Description of the task:
Within the data below, count every line that includes "length" and report the total alone.

(Items from a dataset)
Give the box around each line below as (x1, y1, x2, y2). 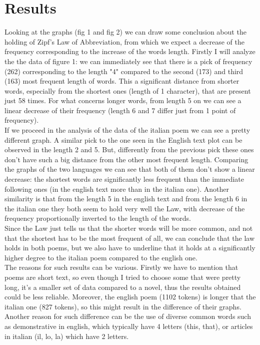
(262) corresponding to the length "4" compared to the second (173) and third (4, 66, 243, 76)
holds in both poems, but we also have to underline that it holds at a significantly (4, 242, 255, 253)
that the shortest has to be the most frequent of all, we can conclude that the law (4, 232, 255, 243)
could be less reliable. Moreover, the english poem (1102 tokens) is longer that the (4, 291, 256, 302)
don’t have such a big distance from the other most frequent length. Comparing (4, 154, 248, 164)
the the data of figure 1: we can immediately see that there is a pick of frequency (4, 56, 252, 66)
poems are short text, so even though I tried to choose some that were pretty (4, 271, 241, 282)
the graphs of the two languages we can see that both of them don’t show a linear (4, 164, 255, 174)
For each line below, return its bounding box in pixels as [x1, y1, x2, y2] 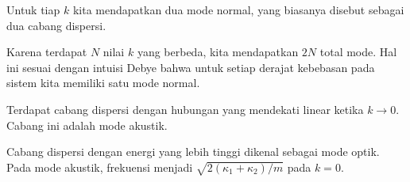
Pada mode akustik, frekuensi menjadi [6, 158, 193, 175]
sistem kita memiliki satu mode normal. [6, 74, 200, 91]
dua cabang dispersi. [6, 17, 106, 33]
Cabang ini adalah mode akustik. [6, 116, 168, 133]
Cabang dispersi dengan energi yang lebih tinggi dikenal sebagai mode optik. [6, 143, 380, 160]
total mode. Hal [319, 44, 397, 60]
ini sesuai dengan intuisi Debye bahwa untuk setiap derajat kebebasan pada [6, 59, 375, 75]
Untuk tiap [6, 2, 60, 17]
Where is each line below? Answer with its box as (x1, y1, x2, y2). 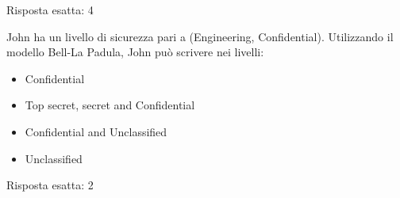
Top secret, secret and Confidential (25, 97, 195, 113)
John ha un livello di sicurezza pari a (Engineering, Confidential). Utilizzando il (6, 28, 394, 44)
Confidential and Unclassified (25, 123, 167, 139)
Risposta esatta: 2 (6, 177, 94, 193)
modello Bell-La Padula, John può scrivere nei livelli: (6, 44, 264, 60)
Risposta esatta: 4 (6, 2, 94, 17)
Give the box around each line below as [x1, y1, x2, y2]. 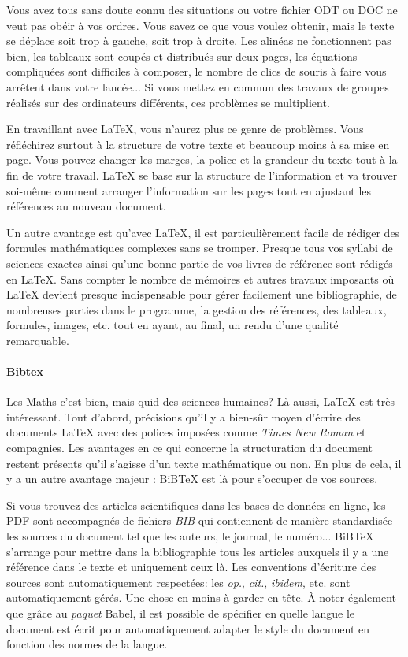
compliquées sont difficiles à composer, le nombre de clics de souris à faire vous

...

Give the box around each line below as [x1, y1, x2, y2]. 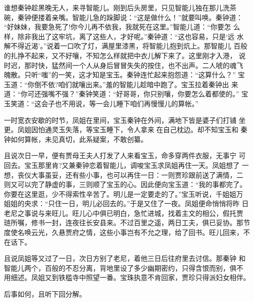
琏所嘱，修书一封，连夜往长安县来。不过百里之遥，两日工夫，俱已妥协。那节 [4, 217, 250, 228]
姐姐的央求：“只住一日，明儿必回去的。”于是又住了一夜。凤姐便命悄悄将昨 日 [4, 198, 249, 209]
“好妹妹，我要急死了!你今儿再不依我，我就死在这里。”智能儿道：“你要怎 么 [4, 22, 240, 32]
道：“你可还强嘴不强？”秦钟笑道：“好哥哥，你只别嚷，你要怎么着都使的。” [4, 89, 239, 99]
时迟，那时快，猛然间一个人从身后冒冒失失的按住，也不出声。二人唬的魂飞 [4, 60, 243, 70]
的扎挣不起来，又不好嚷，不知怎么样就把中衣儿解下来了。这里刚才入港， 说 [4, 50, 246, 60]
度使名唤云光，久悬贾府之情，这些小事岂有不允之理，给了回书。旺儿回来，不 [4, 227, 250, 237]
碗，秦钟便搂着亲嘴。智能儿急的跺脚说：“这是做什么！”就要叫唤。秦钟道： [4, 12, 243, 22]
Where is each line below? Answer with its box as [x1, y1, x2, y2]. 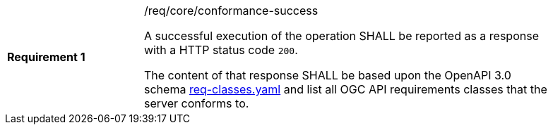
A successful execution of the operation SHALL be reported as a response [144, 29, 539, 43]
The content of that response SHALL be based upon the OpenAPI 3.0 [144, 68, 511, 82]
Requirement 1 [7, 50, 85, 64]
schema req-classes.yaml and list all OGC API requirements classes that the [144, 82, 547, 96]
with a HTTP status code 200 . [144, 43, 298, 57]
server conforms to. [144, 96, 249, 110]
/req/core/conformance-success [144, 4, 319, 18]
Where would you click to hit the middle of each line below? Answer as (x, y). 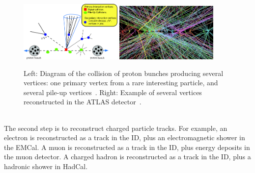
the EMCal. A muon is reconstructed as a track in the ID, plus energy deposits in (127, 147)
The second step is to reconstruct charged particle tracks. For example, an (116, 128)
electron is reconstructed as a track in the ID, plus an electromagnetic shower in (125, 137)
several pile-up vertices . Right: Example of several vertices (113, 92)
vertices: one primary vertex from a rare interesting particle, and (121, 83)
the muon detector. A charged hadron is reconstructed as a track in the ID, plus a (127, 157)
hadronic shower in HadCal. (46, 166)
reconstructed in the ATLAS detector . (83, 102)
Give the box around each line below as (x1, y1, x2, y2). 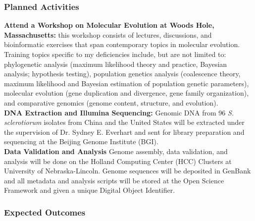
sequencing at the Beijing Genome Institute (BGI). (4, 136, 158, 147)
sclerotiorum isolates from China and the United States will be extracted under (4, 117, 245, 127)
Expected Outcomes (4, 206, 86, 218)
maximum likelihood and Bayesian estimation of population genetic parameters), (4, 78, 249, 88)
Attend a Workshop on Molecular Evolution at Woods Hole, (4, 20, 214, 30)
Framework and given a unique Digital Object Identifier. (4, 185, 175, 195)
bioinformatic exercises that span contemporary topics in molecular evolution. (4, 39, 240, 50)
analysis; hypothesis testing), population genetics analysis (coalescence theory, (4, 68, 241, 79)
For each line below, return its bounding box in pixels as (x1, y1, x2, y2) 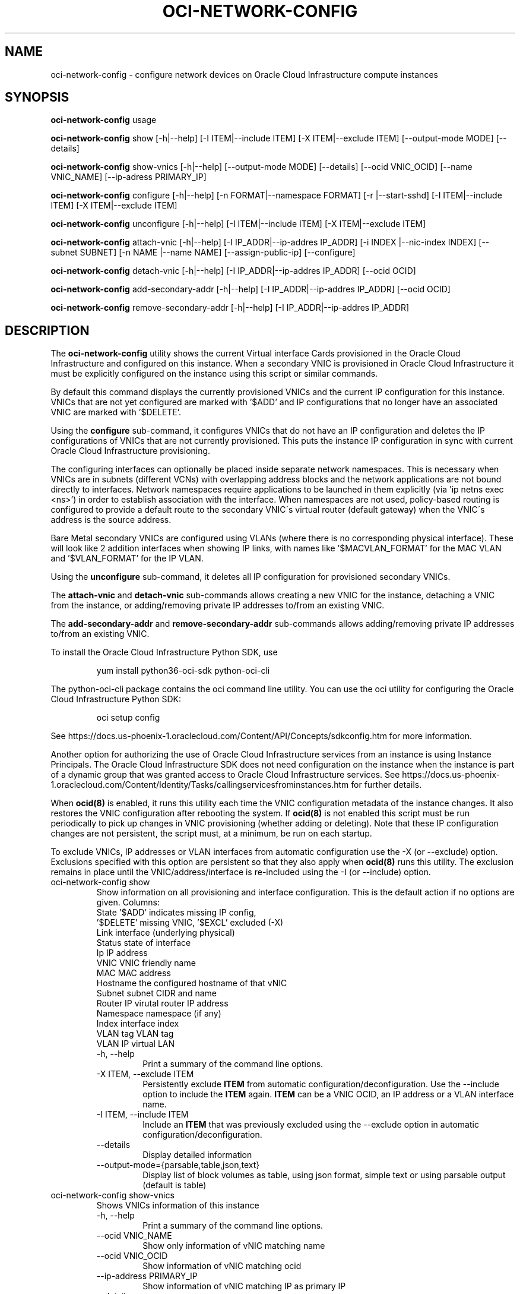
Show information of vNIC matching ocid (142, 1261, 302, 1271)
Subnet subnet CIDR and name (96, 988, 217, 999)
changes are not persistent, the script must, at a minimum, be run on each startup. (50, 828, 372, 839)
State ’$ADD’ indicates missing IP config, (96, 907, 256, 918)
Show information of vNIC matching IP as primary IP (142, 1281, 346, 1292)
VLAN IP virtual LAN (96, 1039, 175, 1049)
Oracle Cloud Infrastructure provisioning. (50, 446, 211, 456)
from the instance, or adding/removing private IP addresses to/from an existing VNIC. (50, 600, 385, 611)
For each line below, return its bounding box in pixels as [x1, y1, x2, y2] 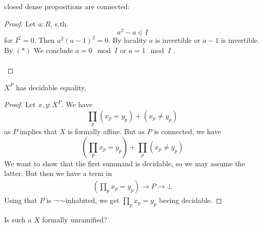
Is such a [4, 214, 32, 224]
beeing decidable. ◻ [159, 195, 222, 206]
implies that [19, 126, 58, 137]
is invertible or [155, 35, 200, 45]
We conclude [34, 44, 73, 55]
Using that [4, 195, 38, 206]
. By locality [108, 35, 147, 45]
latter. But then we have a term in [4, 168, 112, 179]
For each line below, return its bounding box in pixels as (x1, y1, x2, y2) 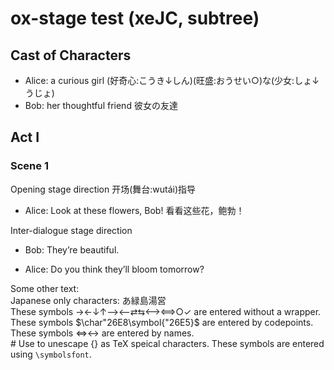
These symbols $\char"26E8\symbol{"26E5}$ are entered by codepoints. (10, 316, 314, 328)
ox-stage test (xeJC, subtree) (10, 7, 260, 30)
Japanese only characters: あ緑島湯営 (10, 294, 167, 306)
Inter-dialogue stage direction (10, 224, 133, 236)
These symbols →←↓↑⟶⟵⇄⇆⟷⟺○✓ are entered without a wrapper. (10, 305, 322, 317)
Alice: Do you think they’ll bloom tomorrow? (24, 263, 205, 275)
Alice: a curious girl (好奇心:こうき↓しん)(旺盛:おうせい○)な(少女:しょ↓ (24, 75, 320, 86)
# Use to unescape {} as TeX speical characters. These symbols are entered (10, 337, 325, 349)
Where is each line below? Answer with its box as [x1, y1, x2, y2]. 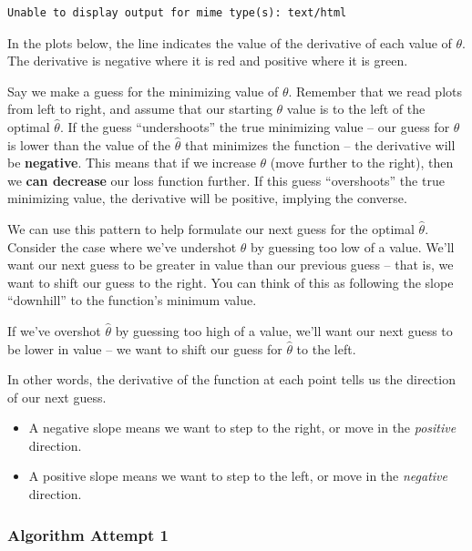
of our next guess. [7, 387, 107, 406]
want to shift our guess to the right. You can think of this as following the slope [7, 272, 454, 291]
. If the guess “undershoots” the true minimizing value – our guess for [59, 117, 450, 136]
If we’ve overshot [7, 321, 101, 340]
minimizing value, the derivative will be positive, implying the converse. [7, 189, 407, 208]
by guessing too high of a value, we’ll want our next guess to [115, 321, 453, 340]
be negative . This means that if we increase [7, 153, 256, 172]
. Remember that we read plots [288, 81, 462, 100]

Answer section:
2